Technical Specifications

Everything under the hood, for those who want to know.

System Requirements

Operating System Windows 10/11 (64-bit)
Processor Intel Core i5 or AMD Ryzen 5 (minimum)
Intel Core i7 / AMD Ryzen 7 (recommended)
RAM 8 GB (minimum) · 16 GB (recommended for large models)
Storage 2 GB for application · 10-15 GB for AI models
GPU (for fast transcription) NVIDIA GTX 1060 6GB or better
CUDA 11.8+ supported
Display 1920×1080 minimum · 4K supported
Internet Required for: LLM API calls (Claude/GPT), YouTube upload, model downloads

Note: GPU is optional but strongly recommended.
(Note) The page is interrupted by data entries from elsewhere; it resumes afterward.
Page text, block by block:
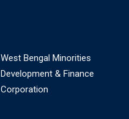
West Bengal Minorities
Development & Finance
Corporation
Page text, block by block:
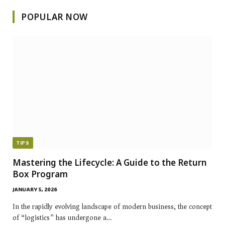
POPULAR NOW
TIPS
Mastering the Lifecycle: A Guide to the Return
Box Program
JANUARY 5, 2026
In the rapidly evolving landscape of modern business, the concept
of “logistics” has undergone a…
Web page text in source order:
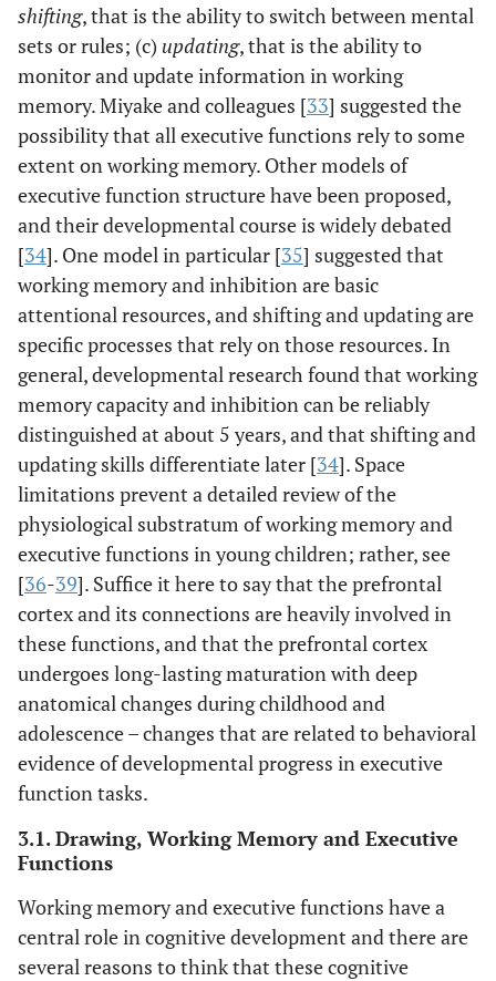
shifting, that is the ability to switch between mental
sets or rules; (c) updating, that is the ability to
monitor and update information in working
memory. Miyake and colleagues [33] suggested the
possibility that all executive functions rely to some
extent on working memory. Other models of
executive function structure have been proposed,
and their developmental course is widely debated
[34]. One model in particular [35] suggested that
working memory and inhibition are basic
attentional resources, and shifting and updating are
specific processes that rely on those resources. In
general, developmental research found that working
memory capacity and inhibition can be reliably
distinguished at about 5 years, and that shifting and
updating skills differentiate later [34]. Space
limitations prevent a detailed review of the
physiological substratum of working memory and
executive functions in young children; rather, see
[36-39]. Suffice it here to say that the prefrontal
cortex and its connections are heavily involved in
these functions, and that the prefrontal cortex
undergoes long-lasting maturation with deep
anatomical changes during childhood and
adolescence – changes that are related to behavioral
evidence of developmental progress in executive
function tasks.
3.1. Drawing, Working Memory and Executive
Functions
Working memory and executive functions have a
central role in cognitive development and there are
several reasons to think that these cognitive
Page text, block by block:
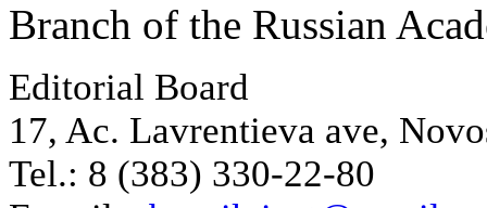
Branch of the Russian
Editorial Board
17, Ac. Lavrentieva ave,
Tel.: 8 (383) 330-22-80
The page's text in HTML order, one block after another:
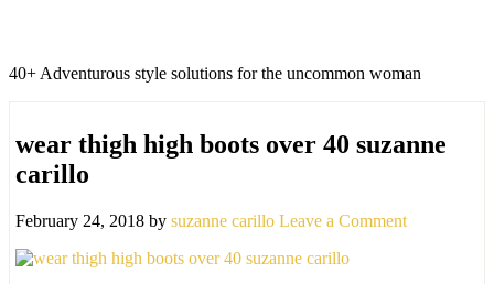
40+ Adventurous style solutions for the uncommon woman
wear thigh high boots over 40 suzanne
carillo
February 24, 2018 by suzanne carillo Leave a Comment
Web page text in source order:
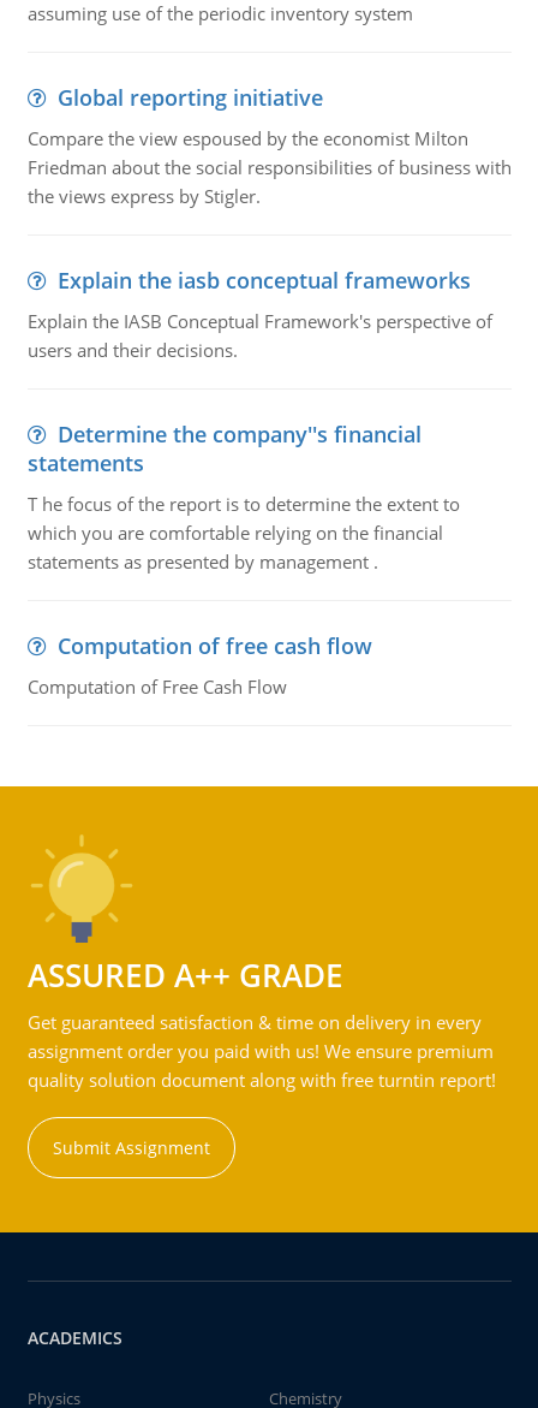
assuming use of the periodic inventory system
Global reporting initiative
Compare the view espoused by the economist Milton
Friedman about the social responsibilities of business with
the views express by Stigler.
Explain the iasb conceptual frameworks
Explain the IASB Conceptual Framework's perspective of
users and their decisions.
Determine the company''s financial
statements
T he focus of the report is to determine the extent to
which you are comfortable relying on the financial
statements as presented by management .
Computation of free cash flow
Computation of Free Cash Flow
ASSURED A++ GRADE
Get guaranteed satisfaction & time on delivery in every
assignment order you paid with us! We ensure premium
quality solution document along with free turntin report!
Submit Assignment
ACADEMICS
Physics
Chemistry
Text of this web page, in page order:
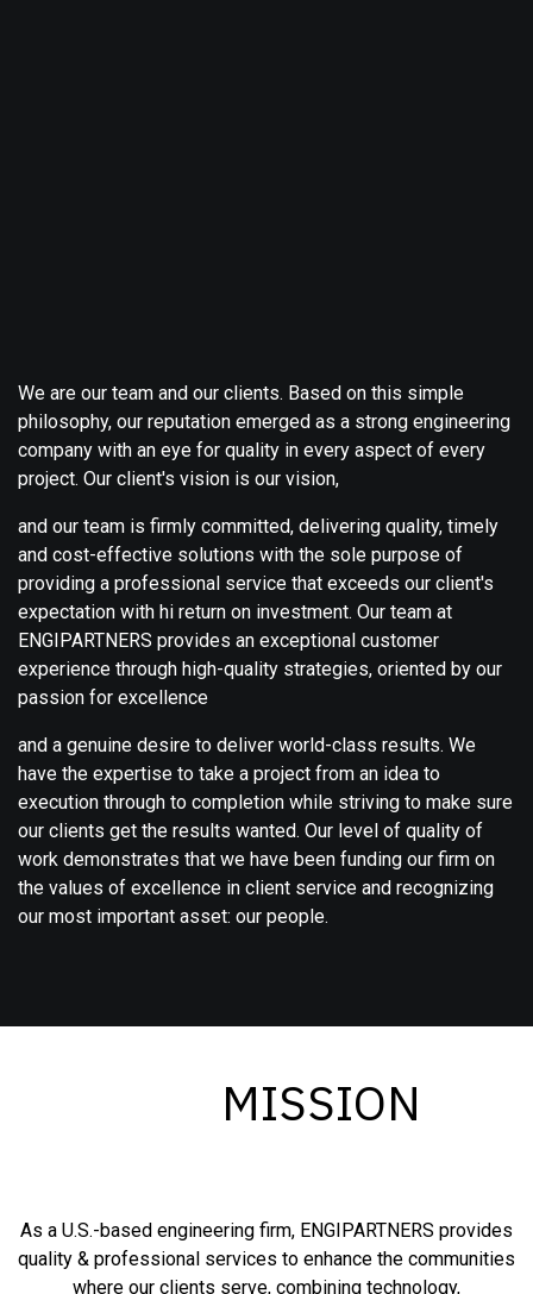
We are our team and our clients. Based on this simple
philosophy, our reputation emerged as a strong engineering
company with an eye for quality in every aspect of every
project. Our client's vision is our vision,
and our team is firmly committed, delivering quality, timely
and cost-effective solutions with the sole purpose of
providing a professional service that exceeds our client's
expectation with hi return on investment. Our team at
ENGIPARTNERS provides an exceptional customer
experience through high-quality strategies, oriented by our
passion for excellence
and a genuine desire to deliver world-class results. We
have the expertise to take a project from an idea to
execution through to completion while striving to make sure
our clients get the results wanted. Our level of quality of
work demonstrates that we have been funding our firm on
the values of excellence in client service and recognizing
our most important asset: our people.
MISSION
As a U.S.-based engineering firm, ENGIPARTNERS provides
quality & professional services to enhance the communities
where our clients serve, combining technology,
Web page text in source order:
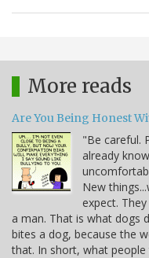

CPU transcription works but is 10-20x slower.

GPU Compatibility

GPU VRAM Max Model Performance
RTX 4090 24 GB large-v3 Excellent
RTX 4080 / 3090 16-24 GB large-v3 Excellent
RTX 4070 / 3080 10-12 GB large-v3-turbo Excellent
RTX 3070 / 4060 8 GB medium / turbo Very Good
RTX 3060 / 2070 6-8 GB medium Good
GTX 1660 / 1060 6 GB small / base Usable
CPU Only Any (slow) Works

Transcription Models (Whisper)

Loki Studio uses OpenAI's Whisper model via the faster-whisper implementation (CTranslate2). Models are downloaded once and run entirely on your machine.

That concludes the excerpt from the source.